Sorbonne Universities, Universite de Technologie de Compiegne, CNRS UMR 7338 Biomechanics and Bioengineering, Centre de recherche Royallieu, CS 60203 Compiegne cedex, France.
Sorbonne Universities, Universite de Technologie de Compiegne, CNRS UMR 7338 Biomechanics and Bioengineering, Centre de recherche Royallieu, CS 60203 Compiegne cedex, France.
Comput Biol Med. 2017 Oct 1;89:44-58. doi: 10.1016/j.compbiomed.2017.07.023. Epub 2017 Aug 1.
This work presents an evaluation of the High Density surface Electromyogram (HD-sEMG) Probability Density Function (PDF) shape variation according to contraction level. On that account, using PDF shape descriptors: High Order Statistics (HOS) and Shape Distances (SD), we try to address the absence of a consensus for the sEMG non-Gaussianity evolution with force variation. This is motivated by the fact that PDF shape information are relevant in physiological assessment of the muscle architecture and function, such as contraction level classification, in complement to classical amplitude parameters. Accordingly, both experimental and simulation studies are presented in this work. For data fusion, the watershed image processing technique was used. This technique allowed us to find the dominant PDF shape variation profiles from the 64 signals. The experimental protocol consisted of three isometric isotonic contractions of 30, 50 and 70% of the Maximum Voluntary Contraction (MVC). This protocol was performed by six subjects and recorded using an 8 × 8 HD-sEMG grid. For the simulation study, the muscle modeling was done using a fast computing cylindrical HD-sEMG generation model. This model was personalized by morphological parameters obtained by sonography. Moreover, a set of the model parameter configurations were compared as a focused sensitivity analysis of the PDF shape variation. Further, monopolar, bipolar and Laplacian electrode configurations were investigated in both experimental and simulation studies. Results indicated that sEMG PDF shape variations according to force increase are mainly dependent on the Motor Unit (MU) spatial recruitment strategy, the MU type distribution within the muscle, and the used electrode arrangement. Consequently, these statistics can give us an insight into non measurable parameters and specifications of the studied muscle primarily the MU type distribution.

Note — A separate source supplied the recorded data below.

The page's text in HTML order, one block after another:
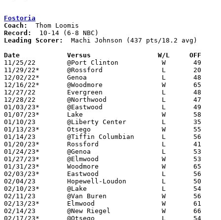
Fostoria
Coach:
Record:
Leading Scorer:
  Machi Johnson (437 pts/18.2 avg)
Date		Versus                 W/L     OFF
11/25/22	@Port Clinton		W	49	47
11/29/22*	@Rossford		L	20	51
12/02/22*	Genoa			L	48	54
12/16/22*	@Woodmore		W	65	30
12/27/22	Evergreen		L	48	50
12/28/22	@Northwood		L	47	53
01/03/23*	@Eastwood		L	49	55
01/07/23*	Lake			W	58	33
01/10/23	@Liberty Center		L	35	60	12/10
01/13/23*	Otsego			W	55	48
01/14/23	@Tiffin Columbian	L	56	67	NEED BOX
01/20/23*	Rossford		L	41	58
01/24/23*	@Genoa			L	53	62
01/27/23*	@Elmwood		W	53	43
01/31/23*	Woodmore		W	65	53
02/03/23*	Eastwood		L	56	57
02/04/23	Hopewell-Loudon		L	50	74
02/10/23*	@Lake			L	54	61
02/11/23	@Van Buren		W	56	51
02/13/23*	Elmwood			W	61	40	12/09
02/14/23	@New Riegel		W	66	60
02/17/23*	@Otsego			L	54	59
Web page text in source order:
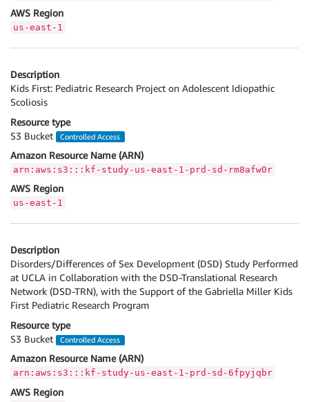
AWS Region
us-east-1
Description
Kids First: Pediatric Research Project on Adolescent Idiopathic
Scoliosis
Resource type
S3 Bucket
Controlled Access
Amazon Resource Name (ARN)
arn:aws:s3:::kf-study-us-east-1-prd-sd-rm8afw0r
AWS Region
us-east-1
Description
Disorders/Differences of Sex Development (DSD) Study Performed
at UCLA in Collaboration with the DSD-Translational Research
Network (DSD-TRN), with the Support of the Gabriella Miller Kids
First Pediatric Research Program
Resource type
S3 Bucket
Controlled Access
Amazon Resource Name (ARN)
arn:aws:s3:::kf-study-us-east-1-prd-sd-6fpyjqbr
AWS Region
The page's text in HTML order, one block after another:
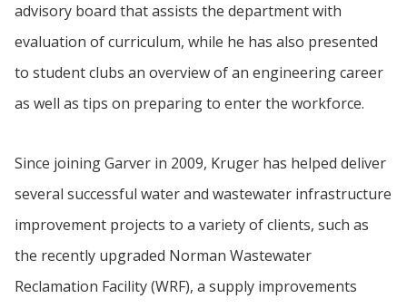
advisory board that assists the department with
evaluation of curriculum, while he has also presented
to student clubs an overview of an engineering career
as well as tips on preparing to enter the workforce.
Since joining Garver in 2009, Kruger has helped deliver
several successful water and wastewater infrastructure
improvement projects to a variety of clients, such as
the recently upgraded Norman Wastewater
Reclamation Facility (WRF), a supply improvements
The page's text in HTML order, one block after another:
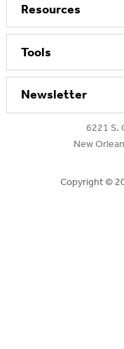
Resources
Tools
Newsletter
6221 S.
New
Copyright ©
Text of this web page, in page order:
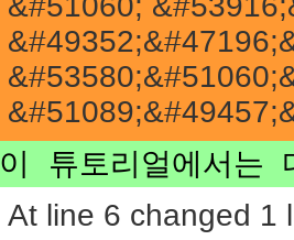
이 튜토리얼에서는
At line 6 changed 1
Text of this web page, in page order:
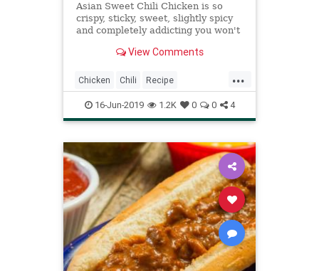
Asian Sweet Chili Chicken is so
crispy, sticky, sweet, slightly spicy
and completely addicting you won't
View Comments
...
Chicken Chili Recipe
Recipeoftheday
16-Jun-2019 1.2K 0 0 4
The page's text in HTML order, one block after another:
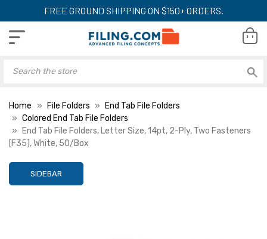
FREE GROUND SHIPPING ON $150+ ORDERS.
Home File Folders
End Tab File Folders
Colored End Tab File Folders
End Tab File Folders, Letter Size, 14pt, 2-Ply, Two Fasteners
[F35], White, 50/Box
SIDEBAR

本工作评估了高密度表面肌电图(HD-sEMG)概率密度函数(PDF)形状随收缩水平的变化。为此,我们使用 PDF 形状描述符:高阶统计量(HOS)和形状距离(SD),尝试解决 sEMG 非高斯性随力变化的缺乏共识问题。这是因为 PDF 形状信息与肌肉结构和功能的生理评估相关,例如收缩水平分类,补充了经典的幅度参数。因此,本工作同时进行了实验和模拟研究。对于数据融合,使用了分水岭图像处理技术。该技术允许我们从 64 个信号中找到主导 PDF 形状变化的轮廓。实验方案包括三个等长等张收缩,分别为最大随意收缩(MVC)的 30%、50%和 70%。该方案由六名受试者完成,并使用 8×8 HD-sEMG 网格进行记录。对于模拟研究,使用快速计算的圆柱形 HD-sEMG 生成模型进行肌肉建模。该模型通过超声获得的形态参数进行个性化设置。此外,还对一组模型参数配置进行了比较,作为 PDF 形状变化的集中敏感性分析。进一步,在实验和模拟研究中都研究了单极、双极和拉普拉斯电极配置。结果表明,随着力的增加,sEMG PDF 形状的变化主要取决于运动单位(MU)的空间募集策略、肌肉内 MU 类型的分布以及所使用的电极排列。因此,这些统计数据可以使我们深入了解研究肌肉的不可测量参数和特性,主要是 MU 类型的分布。